Today at work was a little dead. The book I borrowed from the library just wasn't cutting it at holding my attentions. All the prep for the day had been done.
So I break out Google on the crackberry and start reading about cervical polyps.
(note to self: never google medical conditions. ever.)
Here's what I'm up against. Minor outpatient surgery, along the same lines of a D&C. 1% chance of the polyp being malignant. Quick recovery.
Best case scenario.
I'm nervous. The ultrasound has been scheduled at the hospital for a week from tomorrow. Dr. C. is looking for some specific things on that ultrasound, he's requested a detailed look at my ovaries and my uterus. For my ovaries, I guess because of my infertility issues (despite my argument that I don't think we really want to be new parents again). My uterus because it looked abnormal on his transvaginal u/s in the office, and because he saw some dark spots that may indicate some more polyps in my uterus.
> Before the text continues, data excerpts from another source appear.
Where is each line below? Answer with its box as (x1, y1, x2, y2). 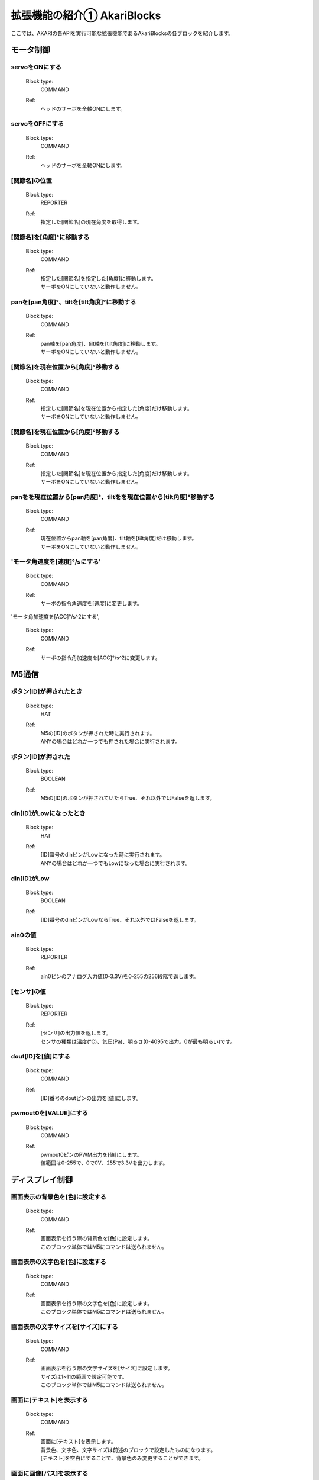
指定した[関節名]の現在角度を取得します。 (40, 218, 142, 225)
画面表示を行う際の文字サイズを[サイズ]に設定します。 (40, 1365, 173, 1372)
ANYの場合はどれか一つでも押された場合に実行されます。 (40, 738, 181, 745)
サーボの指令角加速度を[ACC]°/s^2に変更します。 (40, 654, 161, 661)
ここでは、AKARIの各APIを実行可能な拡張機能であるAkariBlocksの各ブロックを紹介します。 (11, 30, 234, 37)
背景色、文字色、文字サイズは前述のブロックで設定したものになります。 (40, 1446, 216, 1453)
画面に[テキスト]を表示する (11, 1396, 89, 1404)
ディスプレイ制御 (11, 1175, 73, 1185)
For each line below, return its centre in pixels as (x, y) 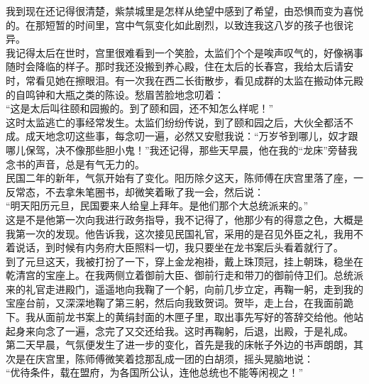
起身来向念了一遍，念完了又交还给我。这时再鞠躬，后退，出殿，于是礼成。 (180, 330)
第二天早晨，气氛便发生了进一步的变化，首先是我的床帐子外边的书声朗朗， (180, 345)
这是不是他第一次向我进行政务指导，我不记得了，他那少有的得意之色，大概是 (184, 219)
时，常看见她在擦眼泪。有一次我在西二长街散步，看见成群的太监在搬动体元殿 (184, 80)
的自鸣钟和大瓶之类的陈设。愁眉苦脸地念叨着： (115, 94)
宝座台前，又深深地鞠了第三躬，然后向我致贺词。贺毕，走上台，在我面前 (175, 303)
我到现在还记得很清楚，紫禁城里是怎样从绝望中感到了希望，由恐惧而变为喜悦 (184, 11)
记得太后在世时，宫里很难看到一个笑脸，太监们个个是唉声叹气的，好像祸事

So, once my ears stopped ringing and I stopped sweating, I googled some more. About polyps and how they affect fertility.
Here's the big news: they don't. They can act as almost an IUD and prevent implantation of the fertilized egg, but as far as I know I'm not dropping eggs to begin with. Shoots that theory full of holes.
I'm trying to look at this surgery in a positive light - they may actually figure out what's wrong with me! But on the other hand I just don't want to get my hopes up again. This TTC spiral is just too emotionally sapping.
And the icing on the cake, there seems to be a flood of rainbow pregnancy announcements on Facebook lately. And every one of them leaves me feeling a little more defective (while still rejoicing for those mommies and daddies, of course).
Will my day ever come? Will I want it if/when it does?